»»

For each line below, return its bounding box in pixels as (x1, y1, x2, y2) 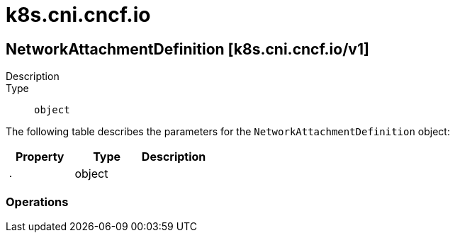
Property (15, 149, 64, 164)
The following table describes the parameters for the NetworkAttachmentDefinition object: (6, 125, 450, 138)
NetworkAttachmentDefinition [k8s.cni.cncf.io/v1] (6, 40, 369, 58)
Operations (6, 194, 69, 209)
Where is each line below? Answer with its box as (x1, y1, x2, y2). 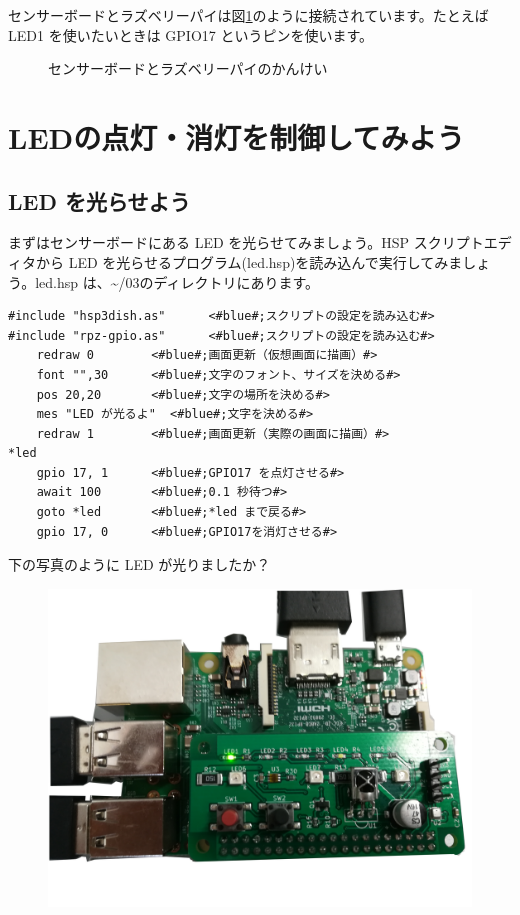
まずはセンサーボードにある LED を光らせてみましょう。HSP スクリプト (8, 232, 484, 253)
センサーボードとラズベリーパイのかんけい (48, 58, 328, 79)
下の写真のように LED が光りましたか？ (8, 554, 271, 575)
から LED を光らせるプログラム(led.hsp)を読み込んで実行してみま (35, 251, 463, 272)
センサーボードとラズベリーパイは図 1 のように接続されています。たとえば (8, 5, 489, 25)
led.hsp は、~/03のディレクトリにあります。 (35, 271, 320, 292)
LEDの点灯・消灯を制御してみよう (8, 116, 465, 157)
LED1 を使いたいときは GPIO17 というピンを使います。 (8, 24, 374, 45)
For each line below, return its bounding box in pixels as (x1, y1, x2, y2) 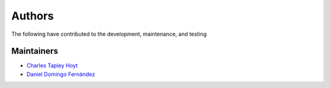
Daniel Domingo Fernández (26, 70, 95, 78)
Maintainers (11, 46, 59, 56)
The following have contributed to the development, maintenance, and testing (11, 30, 207, 38)
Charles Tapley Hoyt (26, 62, 78, 69)
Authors (11, 9, 54, 22)
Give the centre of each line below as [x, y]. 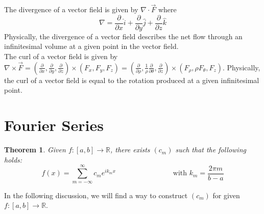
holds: [13, 159]
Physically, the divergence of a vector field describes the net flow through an [123, 36]
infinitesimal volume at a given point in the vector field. [91, 46]
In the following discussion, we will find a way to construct [96, 195]
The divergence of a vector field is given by [71, 9]
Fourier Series [54, 125]
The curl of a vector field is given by [61, 56]
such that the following [211, 150]
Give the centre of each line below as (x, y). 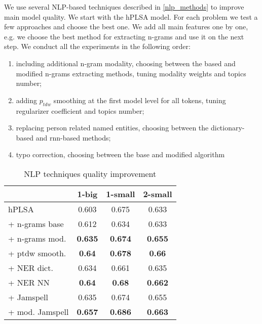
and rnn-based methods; (73, 137)
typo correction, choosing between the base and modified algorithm (120, 154)
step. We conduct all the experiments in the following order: (97, 46)
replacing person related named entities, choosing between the (112, 128)
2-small (158, 194)
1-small (121, 194)
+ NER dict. (31, 267)
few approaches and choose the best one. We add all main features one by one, (126, 27)
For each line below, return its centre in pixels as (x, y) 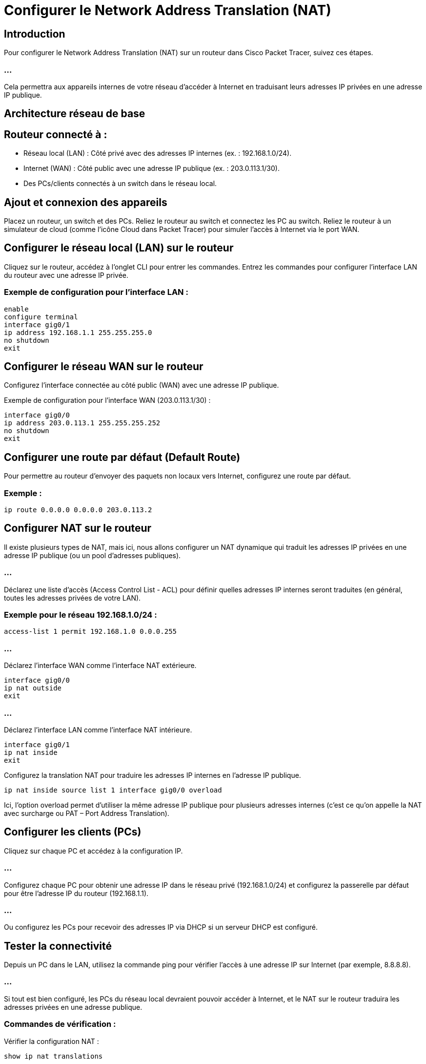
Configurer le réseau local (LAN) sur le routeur (119, 248)
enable (16, 309)
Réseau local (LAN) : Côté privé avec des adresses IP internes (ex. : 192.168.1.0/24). (158, 153)
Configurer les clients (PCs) (73, 832)
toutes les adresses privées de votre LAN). (72, 598)
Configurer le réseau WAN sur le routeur (104, 367)
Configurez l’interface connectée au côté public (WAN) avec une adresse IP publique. (142, 385)
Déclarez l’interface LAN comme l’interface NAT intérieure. (98, 730)
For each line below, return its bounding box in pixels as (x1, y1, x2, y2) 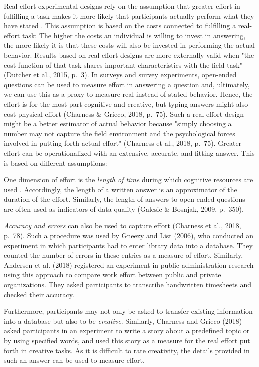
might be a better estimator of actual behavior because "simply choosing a (4, 118, 232, 129)
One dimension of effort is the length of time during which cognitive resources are (4, 174, 253, 185)
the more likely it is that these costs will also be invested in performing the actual (4, 40, 255, 50)
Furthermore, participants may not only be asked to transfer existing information (4, 306, 253, 316)
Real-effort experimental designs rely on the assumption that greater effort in (4, 1, 240, 11)
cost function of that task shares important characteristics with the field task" (4, 59, 242, 70)
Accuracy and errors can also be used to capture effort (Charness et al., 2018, (4, 220, 241, 231)
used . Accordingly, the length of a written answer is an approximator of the (4, 184, 237, 194)
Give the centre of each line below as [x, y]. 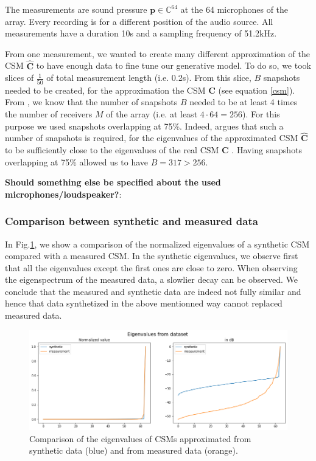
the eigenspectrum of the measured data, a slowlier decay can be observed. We [152, 279]
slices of [19, 78]
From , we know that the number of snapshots [91, 102]
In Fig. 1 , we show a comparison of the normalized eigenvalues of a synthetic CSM [157, 244]
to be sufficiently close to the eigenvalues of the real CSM [112, 149]
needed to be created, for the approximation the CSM [105, 90]
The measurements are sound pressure [76, 9]
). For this [261, 113]
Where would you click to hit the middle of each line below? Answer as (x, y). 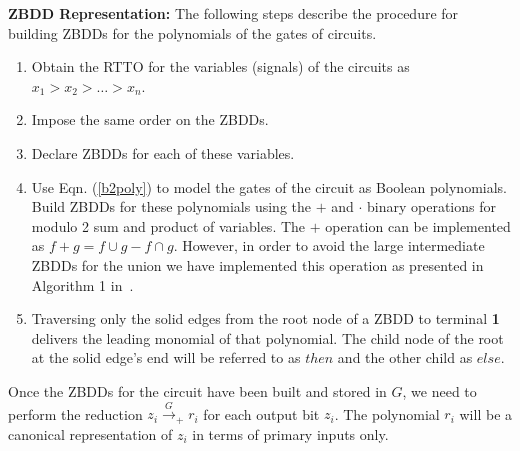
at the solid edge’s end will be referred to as (166, 357)
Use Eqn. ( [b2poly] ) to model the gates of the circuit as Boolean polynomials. (269, 186)
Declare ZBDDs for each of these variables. (163, 152)
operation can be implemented (418, 225)
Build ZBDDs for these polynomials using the (171, 206)
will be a (486, 413)
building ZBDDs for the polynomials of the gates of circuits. (192, 32)
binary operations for (431, 206)
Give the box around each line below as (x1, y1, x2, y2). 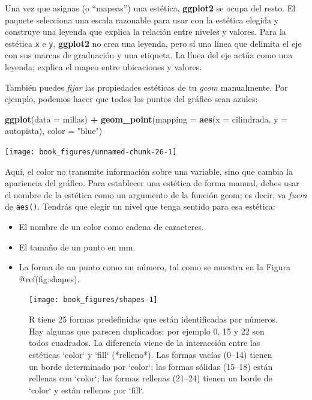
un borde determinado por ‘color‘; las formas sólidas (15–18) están (29, 360, 273, 372)
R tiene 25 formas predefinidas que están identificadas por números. (29, 313, 278, 326)
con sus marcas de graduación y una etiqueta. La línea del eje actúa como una (5, 49, 293, 61)
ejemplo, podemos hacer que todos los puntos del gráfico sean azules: (5, 92, 258, 105)
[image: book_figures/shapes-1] (29, 295, 158, 305)
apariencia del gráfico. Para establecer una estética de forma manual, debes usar (5, 177, 299, 189)
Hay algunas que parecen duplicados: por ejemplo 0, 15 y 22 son (29, 324, 265, 337)
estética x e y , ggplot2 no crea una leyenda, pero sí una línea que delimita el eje (5, 37, 302, 49)
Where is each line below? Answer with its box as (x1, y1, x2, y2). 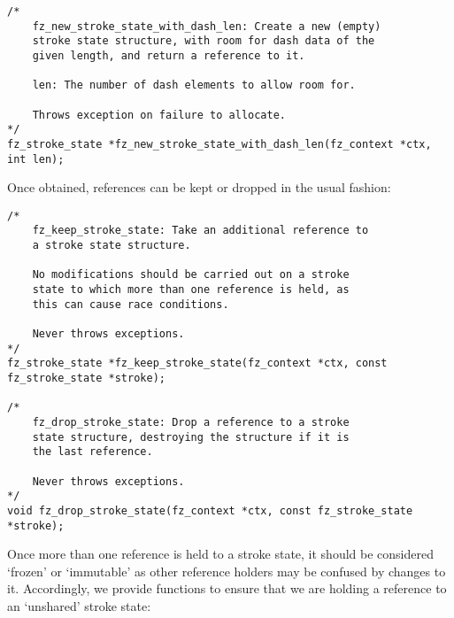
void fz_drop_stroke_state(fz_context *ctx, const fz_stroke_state (7, 504, 413, 517)
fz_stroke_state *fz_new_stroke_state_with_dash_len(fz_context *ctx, (7, 137, 432, 151)
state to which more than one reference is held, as (32, 283, 350, 297)
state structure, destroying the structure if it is (32, 430, 350, 444)
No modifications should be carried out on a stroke (32, 268, 350, 282)
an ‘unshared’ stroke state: (7, 597, 151, 615)
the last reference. (32, 445, 153, 459)
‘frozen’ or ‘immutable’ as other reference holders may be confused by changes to (7, 561, 446, 580)
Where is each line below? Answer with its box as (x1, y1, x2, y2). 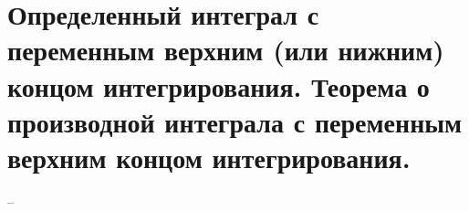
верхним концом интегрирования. (7, 138, 411, 175)
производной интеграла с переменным (7, 102, 463, 140)
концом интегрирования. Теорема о (7, 67, 430, 104)
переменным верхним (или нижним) (7, 31, 444, 69)
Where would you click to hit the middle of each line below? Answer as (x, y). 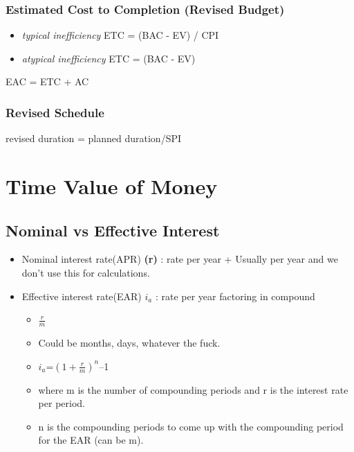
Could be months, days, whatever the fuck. (129, 342)
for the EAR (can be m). (91, 440)
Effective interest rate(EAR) (82, 296)
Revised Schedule (55, 112)
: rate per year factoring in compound (235, 296)
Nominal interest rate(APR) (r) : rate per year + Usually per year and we (180, 259)
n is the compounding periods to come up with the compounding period (191, 426)
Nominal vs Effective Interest (113, 230)
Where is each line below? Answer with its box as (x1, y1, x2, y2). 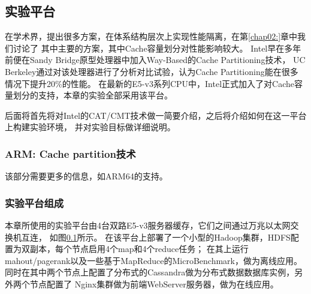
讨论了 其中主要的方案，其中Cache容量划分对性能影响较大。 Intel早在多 (13, 41, 293, 54)
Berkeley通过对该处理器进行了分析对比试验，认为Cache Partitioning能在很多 (5, 65, 298, 77)
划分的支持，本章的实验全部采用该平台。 (13, 89, 173, 101)
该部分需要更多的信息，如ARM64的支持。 (5, 170, 168, 182)
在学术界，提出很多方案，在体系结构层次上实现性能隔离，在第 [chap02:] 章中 (5, 30, 298, 43)
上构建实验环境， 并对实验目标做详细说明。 (5, 121, 176, 133)
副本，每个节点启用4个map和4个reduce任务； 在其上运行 (29, 242, 249, 255)
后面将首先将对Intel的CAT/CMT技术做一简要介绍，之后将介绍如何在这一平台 (5, 109, 307, 121)
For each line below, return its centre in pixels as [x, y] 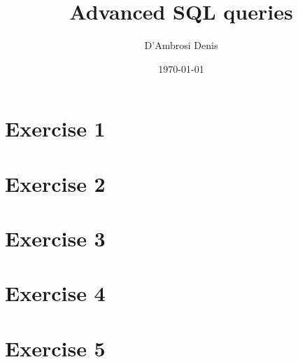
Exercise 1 [55, 128]
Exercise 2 [55, 183]
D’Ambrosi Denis [181, 45]
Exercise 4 [55, 293]
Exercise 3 [55, 238]
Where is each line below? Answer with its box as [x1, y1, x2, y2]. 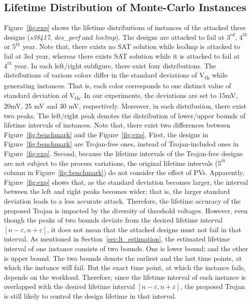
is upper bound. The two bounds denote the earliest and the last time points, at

««

▸ Problem details
Starting with the first line of the material, print each line exactly until you have printed the line with "The curl of", and skip the pictures.

▸ Answer area
For each line below, return its bounding box in pixels as (x1, y1, x2, y2) 
Property (15, 149, 64, 164)
The following table describes the parameters for the NetworkAttachmentDefinition object: (6, 125, 450, 138)
NetworkAttachmentDefinition [k8s.cni.cncf.io/v1] (6, 40, 369, 58)
Operations (6, 194, 69, 209)
Where is each line below? Answer with its box as (x1, y1, x2, y2). 
まずはセンサーボードにある LED を光らせてみましょう。HSP スクリプト (8, 232, 484, 253)
センサーボードとラズベリーパイのかんけい (48, 58, 328, 79)
下の写真のように LED が光りましたか？ (8, 554, 271, 575)
から LED を光らせるプログラム(led.hsp)を読み込んで実行してみま (35, 251, 463, 272)
センサーボードとラズベリーパイは図 1 のように接続されています。たとえば (8, 5, 489, 25)
led.hsp は、~/03のディレクトリにあります。 (35, 271, 320, 292)
LEDの点灯・消灯を制御してみよう (8, 116, 465, 157)
LED1 を使いたいときは GPIO17 というピンを使います。 (8, 24, 374, 45)
For each line below, return its bounding box in pixels as (x1, y1, x2, y2) 
Daniel Domingo Fernández (26, 70, 95, 78)
Maintainers (11, 46, 59, 56)
The following have contributed to the development, maintenance, and testing (11, 30, 207, 38)
Charles Tapley Hoyt (26, 62, 78, 69)
Authors (11, 9, 54, 22)
Give the centre of each line below as [x, y]. 
holds: [13, 159]
Physically, the divergence of a vector field describes the net flow through an [123, 36]
infinitesimal volume at a given point in the vector field. [91, 46]
In the following discussion, we will find a way to construct [96, 195]
The divergence of a vector field is given by [71, 9]
Fourier Series [54, 125]
The curl of a vector field is given by [61, 56]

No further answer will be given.